To begin, let us light a candle to recognize this time together as sacred; to name our speaking and our listening as sacred; to acknowledge, once more, that each time we "break the silence" surrounding sexual violence we claim again the sacred dimensions of our lives.

I want to acknowledge that in any group of women, those of us who have experienced sexual assault at some time in our lives comprise a significant percentage of the group. We are not talking about someone out there, different from ourselves. We are talking about ourselves, about each other, and so I ask that we be very aware of that reality and very sensitive to the pain that may surface, by virtue of 'breaking the silence' and talking about this subject today.

Many times I have thought how much we need to provide a 'wailing room' when we come together to speak of sexual violence in women's lives. Do what you need to do to take care of yourself during or after this talk. I have been moved to tears in the past while preparing for a talk like this and sometimes in delivering a talk like this. My tears are not only a response to the immeasurable pain of women's lives that I witness, but they are also a response to the boundless capacity for healing and new life that I also witness.

I speak to you from my experience as a psychotherapist, a white, Roman Catholic and middle-class woman, a mother and a student of theology. While I acknowledge the limitations of my experience, I also recognize that much of what I say may reflect the experience of many different women and many different communities of religious faith.

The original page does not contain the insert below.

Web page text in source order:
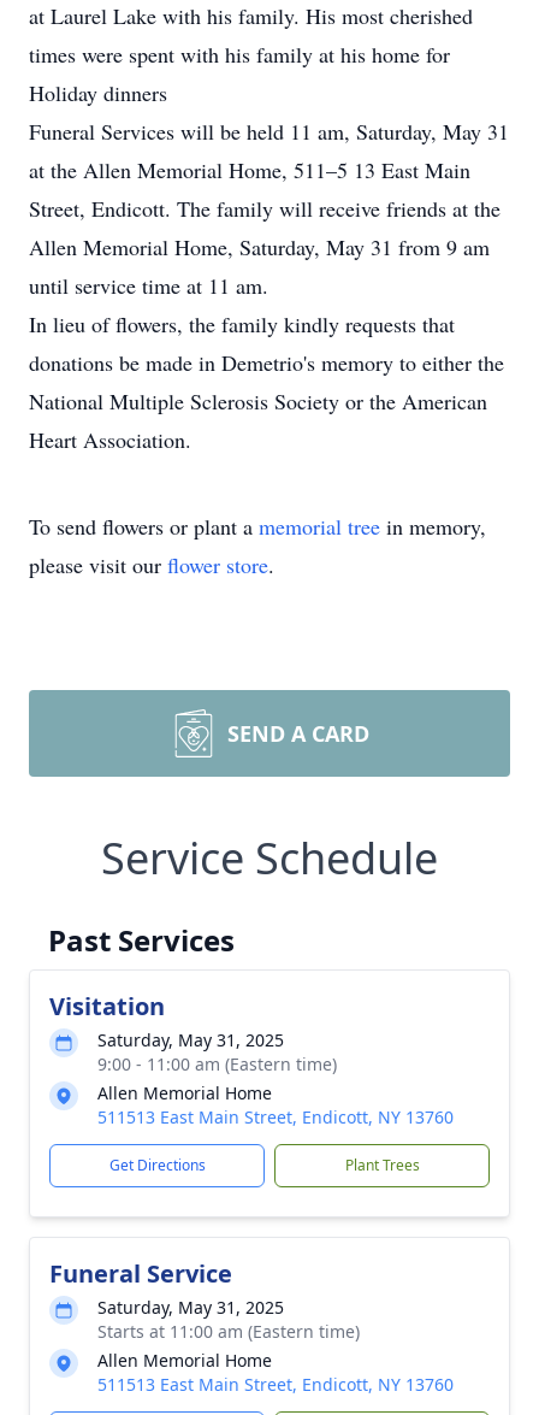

The image of 'unwrapping the silence' conjured up for me a gentle movement, a process of discovery. Until now I have been inclined to think and speak of sexual assault in terms like breaking the silence, an image denoting sudden action through speech. However the former image has been useful for me to understand the process of bringing to consciousness a truth long hidden.

I will use the unwrapping image to describe my own process of discovery of the silence, then talk a little about that silence and move to the Church Connection before I close, leaving you with two questions to consider. In short, I want to try to unwrap the silence around sexual violence so we can all look a t it and continue to talk about it.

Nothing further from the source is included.